- Opening Delimiter -

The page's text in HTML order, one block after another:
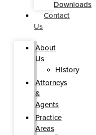
Downloads
Contact
Us
About
Us
History
Attorneys
&
Agents
Practice
Areas
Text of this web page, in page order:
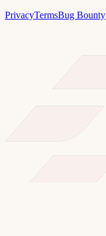
PrivacyTermsBug Bounty
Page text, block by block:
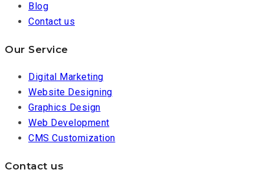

- Closing Delimiter -

Problem requirements:
Everything in the preceding material must be transcribed exactly, except the images.

Written response:
The page's text in HTML order, one block after another:
Downloads
Contact
Us
About
Us
History
Attorneys
&
Agents
Practice
Areas
Text of this web page, in page order:
PrivacyTermsBug Bounty
Page text, block by block:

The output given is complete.